BEGIN Dataset content
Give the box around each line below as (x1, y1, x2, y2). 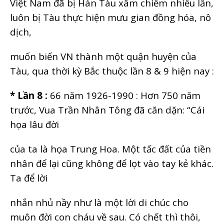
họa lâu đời (10, 117, 59, 130)
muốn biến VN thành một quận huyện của (10, 49, 196, 62)
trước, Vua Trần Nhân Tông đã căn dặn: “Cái (10, 103, 204, 116)
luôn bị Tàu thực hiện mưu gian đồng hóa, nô (10, 10, 211, 23)
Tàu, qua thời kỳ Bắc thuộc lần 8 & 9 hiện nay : (10, 64, 214, 77)
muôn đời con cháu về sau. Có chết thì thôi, (10, 210, 200, 223)
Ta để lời (10, 171, 47, 184)
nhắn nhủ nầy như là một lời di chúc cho (10, 195, 188, 208)
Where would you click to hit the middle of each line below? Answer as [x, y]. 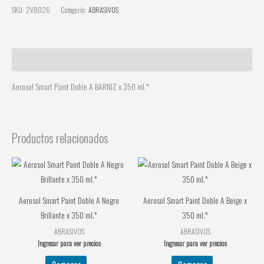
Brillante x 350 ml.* [69, 215]
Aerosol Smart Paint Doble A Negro [69, 200]
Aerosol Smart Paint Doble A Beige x [195, 200]
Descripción [28, 60]
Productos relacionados [60, 138]
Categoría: [75, 9]
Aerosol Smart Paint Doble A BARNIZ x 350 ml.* [80, 86]
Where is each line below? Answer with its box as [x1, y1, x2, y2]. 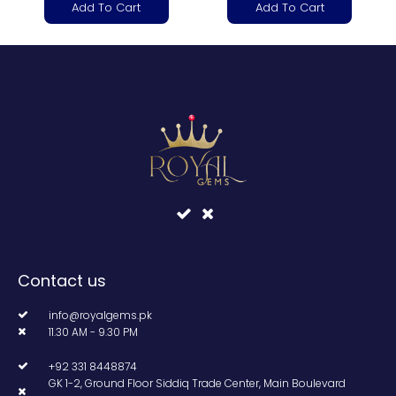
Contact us [18, 269, 106, 292]
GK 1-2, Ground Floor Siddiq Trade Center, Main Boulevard [49, 375, 346, 391]
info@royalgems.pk [49, 307, 152, 323]
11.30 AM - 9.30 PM [49, 324, 138, 339]
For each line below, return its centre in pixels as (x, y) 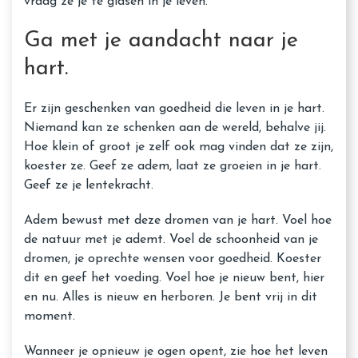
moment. (50, 316)
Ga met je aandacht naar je (161, 41)
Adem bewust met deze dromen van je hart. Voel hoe (178, 221)
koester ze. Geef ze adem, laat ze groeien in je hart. (173, 166)
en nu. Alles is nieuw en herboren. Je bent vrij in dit (171, 297)
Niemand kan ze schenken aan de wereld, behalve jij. (175, 128)
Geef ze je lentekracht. (89, 185)
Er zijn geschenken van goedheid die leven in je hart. (174, 109)
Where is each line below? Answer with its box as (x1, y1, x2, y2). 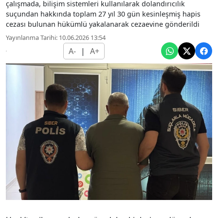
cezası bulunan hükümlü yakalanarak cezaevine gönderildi (6, 19, 200, 29)
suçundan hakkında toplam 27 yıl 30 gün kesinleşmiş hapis (6, 9, 200, 19)
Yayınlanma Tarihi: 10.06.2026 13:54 (6, 33, 106, 42)
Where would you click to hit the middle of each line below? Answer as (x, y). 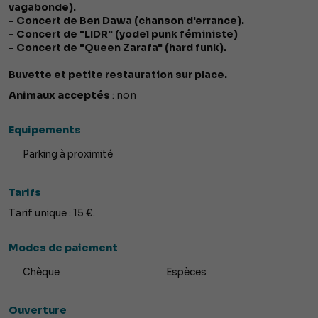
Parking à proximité (68, 155)
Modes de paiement (63, 248)
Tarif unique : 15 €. (52, 213)
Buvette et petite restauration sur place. (118, 75)
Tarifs (25, 193)
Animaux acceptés (59, 95)
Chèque (41, 273)
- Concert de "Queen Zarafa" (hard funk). (117, 48)
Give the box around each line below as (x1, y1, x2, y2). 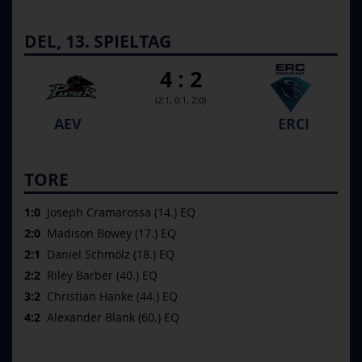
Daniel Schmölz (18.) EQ (40, 246, 175, 262)
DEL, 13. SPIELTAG (24, 30, 171, 53)
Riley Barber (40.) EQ (40, 267, 158, 283)
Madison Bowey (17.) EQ (40, 225, 176, 241)
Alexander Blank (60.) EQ (40, 309, 179, 325)
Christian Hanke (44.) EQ (40, 288, 178, 304)
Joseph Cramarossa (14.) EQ (40, 204, 196, 220)
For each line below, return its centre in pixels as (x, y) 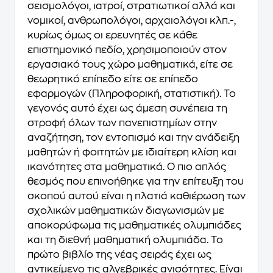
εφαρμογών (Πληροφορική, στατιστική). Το (132, 94)
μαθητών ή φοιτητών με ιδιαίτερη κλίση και (132, 152)
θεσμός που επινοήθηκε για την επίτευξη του (136, 182)
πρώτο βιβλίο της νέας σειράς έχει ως (119, 255)
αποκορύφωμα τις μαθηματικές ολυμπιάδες (134, 225)
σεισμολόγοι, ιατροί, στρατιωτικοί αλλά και (131, 6)
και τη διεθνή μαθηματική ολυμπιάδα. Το (125, 240)
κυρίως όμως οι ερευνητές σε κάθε (112, 35)
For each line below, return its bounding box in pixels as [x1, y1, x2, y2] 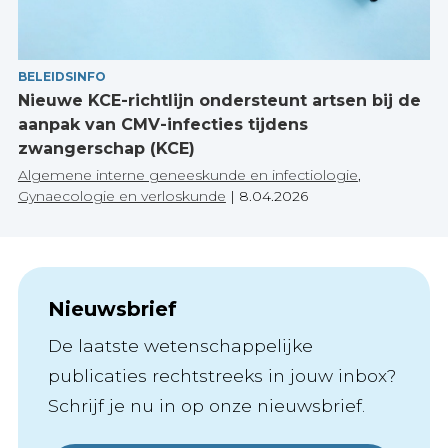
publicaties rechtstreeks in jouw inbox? [47, 364, 396, 386]
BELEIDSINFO [17, 68, 106, 84]
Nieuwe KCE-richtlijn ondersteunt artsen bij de [17, 90, 421, 110]
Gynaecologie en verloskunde [17, 186, 226, 205]
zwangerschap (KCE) [17, 138, 195, 158]
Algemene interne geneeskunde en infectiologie [17, 165, 358, 184]
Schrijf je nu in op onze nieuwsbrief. [47, 394, 365, 416]
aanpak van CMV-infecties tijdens [17, 114, 308, 134]
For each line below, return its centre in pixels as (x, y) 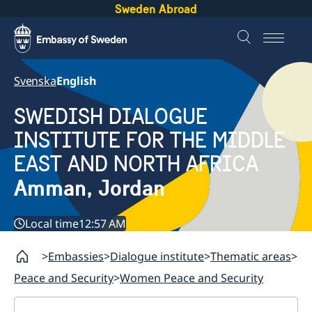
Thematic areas (251, 257)
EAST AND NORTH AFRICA (136, 164)
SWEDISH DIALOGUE (111, 117)
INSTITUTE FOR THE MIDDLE (150, 141)
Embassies (76, 257)
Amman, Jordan (89, 188)
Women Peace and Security (192, 278)
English (76, 81)
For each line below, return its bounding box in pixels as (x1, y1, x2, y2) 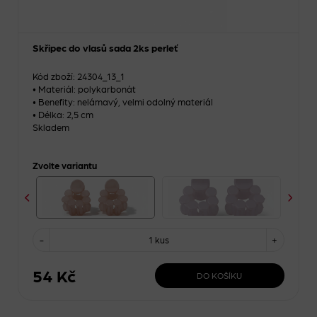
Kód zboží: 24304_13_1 (33, 71, 125, 81)
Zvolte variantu (33, 160, 97, 171)
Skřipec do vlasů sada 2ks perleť (33, 42, 178, 53)
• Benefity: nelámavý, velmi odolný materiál (33, 96, 213, 107)
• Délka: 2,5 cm (33, 109, 93, 120)
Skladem (33, 122, 69, 132)
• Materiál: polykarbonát (33, 83, 136, 94)
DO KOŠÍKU (197, 270, 243, 280)
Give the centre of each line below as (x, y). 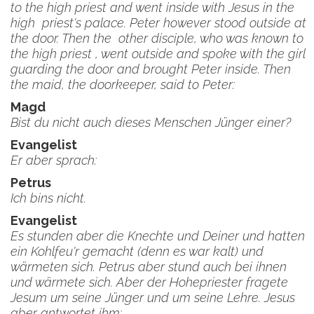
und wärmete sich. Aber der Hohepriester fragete (149, 282)
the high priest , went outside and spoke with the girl (158, 54)
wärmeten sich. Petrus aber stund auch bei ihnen (149, 267)
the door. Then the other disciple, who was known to (157, 38)
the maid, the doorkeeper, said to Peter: (123, 84)
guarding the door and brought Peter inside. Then (151, 69)
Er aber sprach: (57, 160)
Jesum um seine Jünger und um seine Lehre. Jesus (153, 298)
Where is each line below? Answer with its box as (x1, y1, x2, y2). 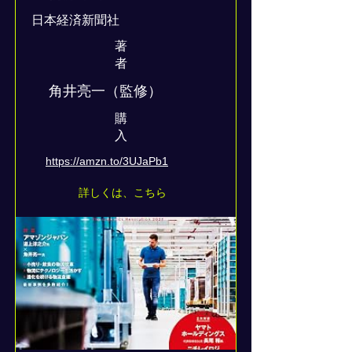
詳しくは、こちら (79, 185, 167, 200)
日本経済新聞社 (31, 13, 119, 27)
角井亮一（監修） (49, 83, 162, 99)
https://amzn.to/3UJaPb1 (46, 155, 168, 167)
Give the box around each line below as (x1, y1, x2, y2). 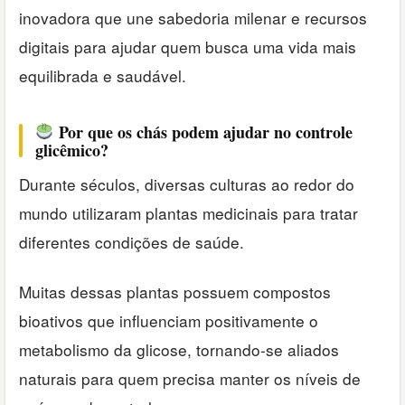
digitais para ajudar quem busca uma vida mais (19, 35, 356, 59)
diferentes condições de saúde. (19, 231, 244, 254)
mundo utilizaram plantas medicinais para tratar (19, 202, 358, 225)
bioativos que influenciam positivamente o (19, 308, 318, 332)
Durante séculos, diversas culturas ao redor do (19, 173, 354, 196)
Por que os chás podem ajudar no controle (53, 119, 353, 144)
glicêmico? (35, 137, 108, 162)
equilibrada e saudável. (19, 64, 186, 88)
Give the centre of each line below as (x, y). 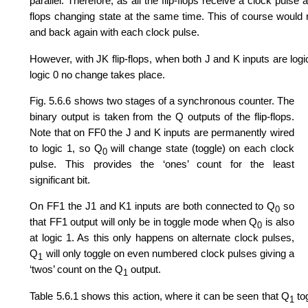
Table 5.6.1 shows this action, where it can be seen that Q (159, 296)
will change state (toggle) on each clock (201, 148)
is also (278, 222)
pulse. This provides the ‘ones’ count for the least (162, 164)
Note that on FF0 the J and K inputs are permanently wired (162, 132)
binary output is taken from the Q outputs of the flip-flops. (162, 116)
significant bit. (60, 179)
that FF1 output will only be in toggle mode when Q (144, 222)
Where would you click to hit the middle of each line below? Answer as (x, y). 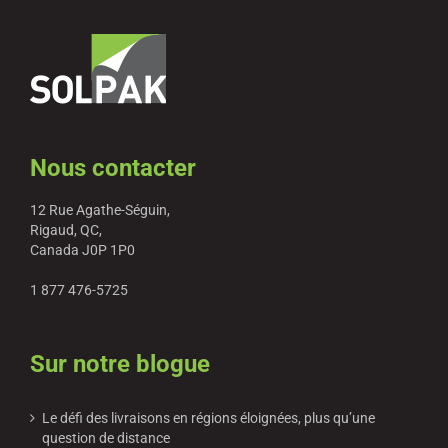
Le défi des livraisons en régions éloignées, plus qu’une (208, 417)
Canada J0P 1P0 (82, 249)
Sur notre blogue (120, 363)
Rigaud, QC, (66, 229)
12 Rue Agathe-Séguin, (100, 209)
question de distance (106, 437)
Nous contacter (113, 167)
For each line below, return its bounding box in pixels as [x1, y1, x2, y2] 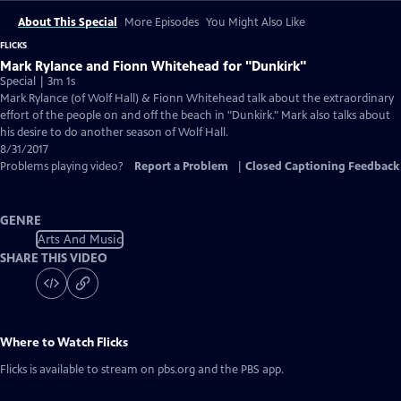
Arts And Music [37, 231, 123, 247]
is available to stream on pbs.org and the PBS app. [27, 363, 284, 377]
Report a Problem [134, 159, 228, 174]
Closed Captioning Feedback [245, 159, 399, 174]
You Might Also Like [206, 15, 305, 30]
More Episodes [124, 15, 199, 30]
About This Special [18, 15, 117, 30]
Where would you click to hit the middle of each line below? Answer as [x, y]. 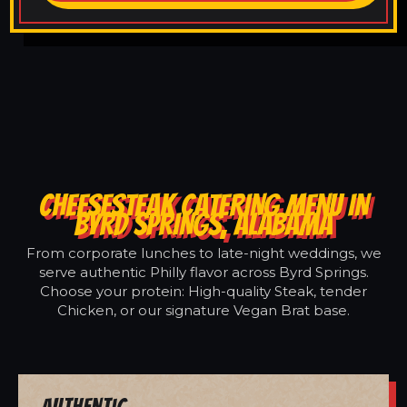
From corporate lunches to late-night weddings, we [203, 253]
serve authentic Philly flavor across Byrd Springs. [203, 272]
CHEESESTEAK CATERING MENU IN [203, 205]
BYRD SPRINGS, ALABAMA [203, 224]
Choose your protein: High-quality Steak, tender [203, 291]
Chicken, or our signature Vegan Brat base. [203, 310]
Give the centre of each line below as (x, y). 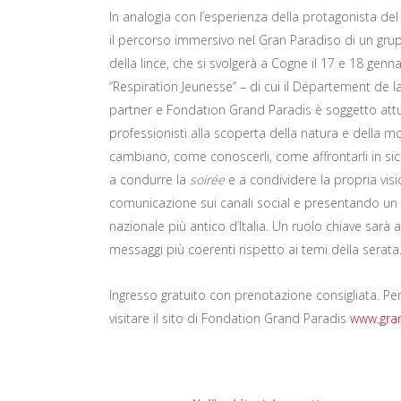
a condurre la (149, 179)
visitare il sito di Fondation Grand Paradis (230, 318)
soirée (207, 179)
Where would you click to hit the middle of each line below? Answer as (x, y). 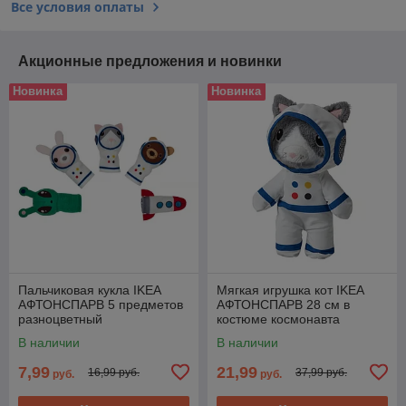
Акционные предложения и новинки (150, 61)
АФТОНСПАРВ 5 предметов (101, 304)
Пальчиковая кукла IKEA (89, 290)
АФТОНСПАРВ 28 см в (283, 304)
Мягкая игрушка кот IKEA (290, 290)
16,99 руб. (114, 373)
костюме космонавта (278, 319)
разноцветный (60, 319)
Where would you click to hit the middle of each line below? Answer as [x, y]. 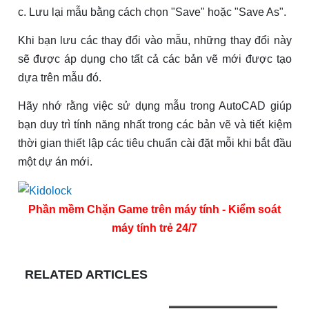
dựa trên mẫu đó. [59, 77]
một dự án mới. [55, 161]
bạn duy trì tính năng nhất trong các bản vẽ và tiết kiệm [154, 124]
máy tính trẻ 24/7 [154, 228]
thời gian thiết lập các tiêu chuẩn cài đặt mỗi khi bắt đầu [154, 143]
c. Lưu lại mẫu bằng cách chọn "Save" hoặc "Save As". [152, 12]
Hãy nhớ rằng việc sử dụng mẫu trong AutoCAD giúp [154, 106]
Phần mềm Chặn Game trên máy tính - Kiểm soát [154, 209]
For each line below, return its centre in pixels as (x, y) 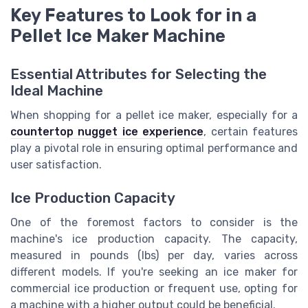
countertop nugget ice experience (107, 131)
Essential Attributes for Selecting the (139, 74)
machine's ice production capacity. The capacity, (154, 239)
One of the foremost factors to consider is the (154, 222)
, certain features (251, 131)
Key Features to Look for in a (133, 15)
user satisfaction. (56, 164)
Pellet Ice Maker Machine (118, 35)
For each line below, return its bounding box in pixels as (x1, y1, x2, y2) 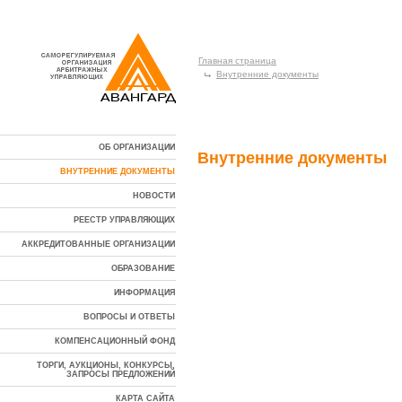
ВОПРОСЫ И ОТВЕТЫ (83, 312, 175, 321)
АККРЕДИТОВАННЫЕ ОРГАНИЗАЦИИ (22, 240, 175, 249)
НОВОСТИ (133, 191, 175, 200)
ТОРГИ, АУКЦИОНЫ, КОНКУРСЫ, (37, 361, 175, 370)
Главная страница (198, 56, 276, 66)
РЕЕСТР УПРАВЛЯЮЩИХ (74, 215, 175, 224)
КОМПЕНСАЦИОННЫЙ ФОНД (55, 336, 175, 345)
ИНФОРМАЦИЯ (114, 288, 175, 297)
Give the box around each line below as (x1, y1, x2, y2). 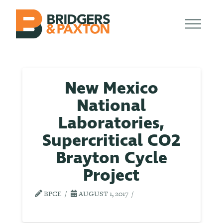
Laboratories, (58, 112, 165, 135)
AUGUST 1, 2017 (77, 189, 128, 199)
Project (83, 164, 140, 187)
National (77, 95, 146, 117)
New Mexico (64, 77, 158, 100)
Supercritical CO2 (42, 129, 181, 152)
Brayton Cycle (55, 147, 167, 170)
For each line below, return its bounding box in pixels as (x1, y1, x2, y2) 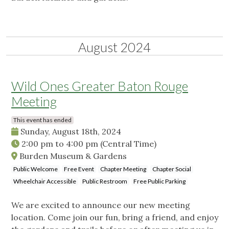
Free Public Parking (133, 177, 186, 186)
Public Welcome (13, 165, 58, 173)
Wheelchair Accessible (13, 177, 76, 186)
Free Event (64, 165, 94, 173)
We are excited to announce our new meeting (11, 200, 190, 211)
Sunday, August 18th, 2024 (18, 126, 121, 137)
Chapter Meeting (100, 165, 146, 173)
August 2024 (78, 39, 151, 55)
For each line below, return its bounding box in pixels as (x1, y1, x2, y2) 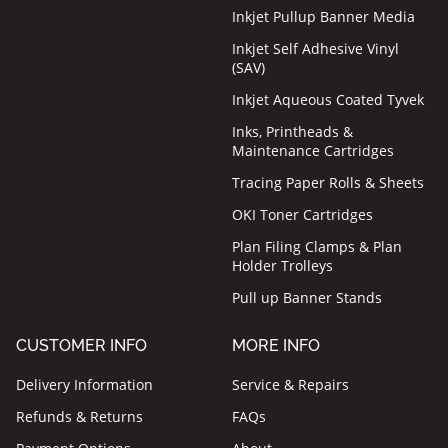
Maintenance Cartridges (232, 141, 395, 161)
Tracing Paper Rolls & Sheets (232, 173, 425, 193)
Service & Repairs (232, 375, 350, 395)
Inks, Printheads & (232, 122, 354, 142)
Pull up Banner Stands (232, 288, 383, 308)
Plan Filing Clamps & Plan (232, 237, 403, 257)
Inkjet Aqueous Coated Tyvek (232, 90, 425, 110)
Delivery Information (16, 375, 153, 395)
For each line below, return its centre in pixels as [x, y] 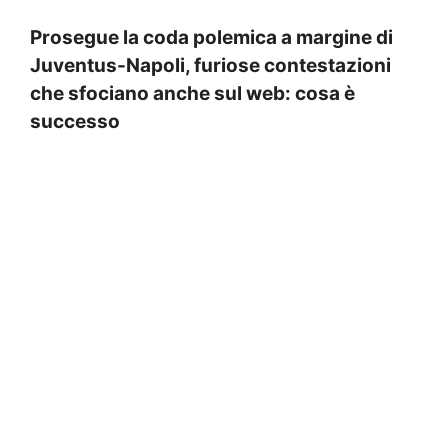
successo [75, 122]
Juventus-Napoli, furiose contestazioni [210, 66]
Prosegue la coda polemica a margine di [211, 38]
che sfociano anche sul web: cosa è [192, 94]
END Dataset content
◆ Work order
Your job is to return all lines above that hold the word "Aerosol".

◆ Result of this task
Aerosol Smart Paint Doble A Negro [69, 200]
Aerosol Smart Paint Doble A Beige x [195, 200]
Aerosol Smart Paint Doble A BARNIZ x 350 ml.* [80, 86]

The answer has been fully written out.